I was just vacuuming my oscar tank, and I noticed that there was an earthworm in the gravel. It was VERY alive. I took it out with my hands, so it wouldn't plug my gravel vac, and it was squirming everywhere. The real kicker is that I haven't fed my oscar an earthworm for at least 3 months or more. I have to admit that when other people posted their experiences with earthworms living underwater, I didn't believe them. I am now a believer! The main reason I didn't think that they could live underwater, is because you always see them dead in mud puddles, so I just assumed that they drowned....
~Taylor~


----------



## kove32 (Oct 26, 2004)

Yea I figured this out too, I took it out after a day or so though.


----------



## boozehound420 (Apr 18, 2005)

what do earthworms eat??? do they eat fish poo? if so that'd be a good reason to have a bunch of earthworms living in your tank


----------



## piranhaperson (Aug 29, 2003)

Earthworms don't live underwater (Earth) usually as in dirt.

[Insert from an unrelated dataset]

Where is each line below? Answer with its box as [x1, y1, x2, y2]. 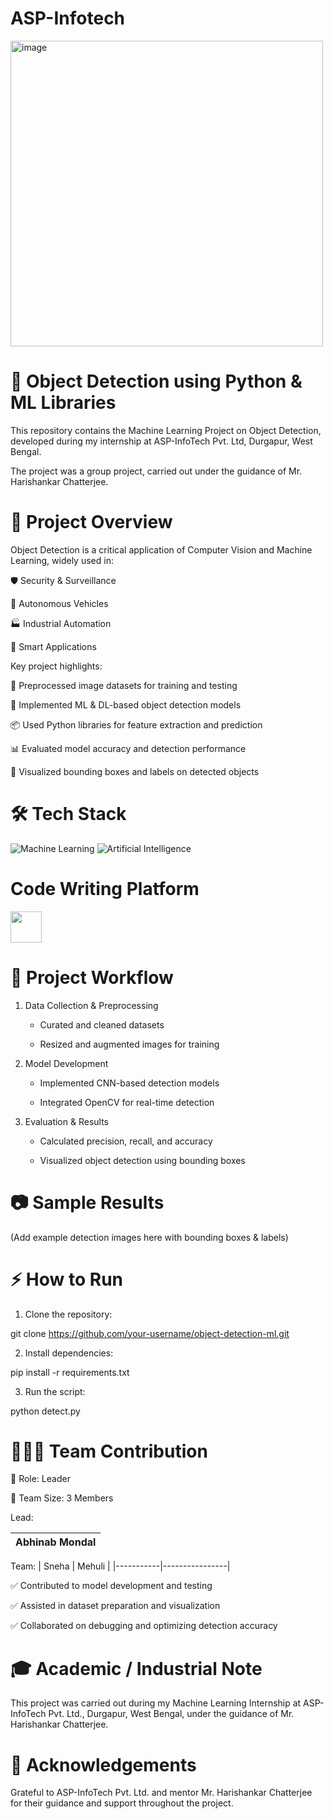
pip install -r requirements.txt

There are some worms that live in the water that look somewhat like Earthworms. If you find a worm take it out. They breath through there skin, they can live for a while underwater since when it rains there underwater until they can reach high ground.


----------



## taylorhedrich (Mar 2, 2005)

piranhaperson said:


> Earthworms don't live underwater (Earth) usually as in dirt. There are some worms that live in the water that look somewhat like Earthworms. If you find a worm take it out. They breath through there skin, they can live for a while underwater since when it rains there underwater until they can reach high ground.
> [snapback]1093210[/snapback]​


This was an earthworm that I dug out of the ground myself, trust me. I never buy worms, only dig them up myself.


----------



## b-unit34 (Apr 1, 2005)

thats kindof wierd


----------



## taylorhedrich (Mar 2, 2005)

b-unit34 said:


> thats kindof wierd
> [snapback]1093496[/snapback]​


Yeah, nobody else finds this amazing? I was baffled. I think it would be neat to find an explanation of how they can live in water like that for so long.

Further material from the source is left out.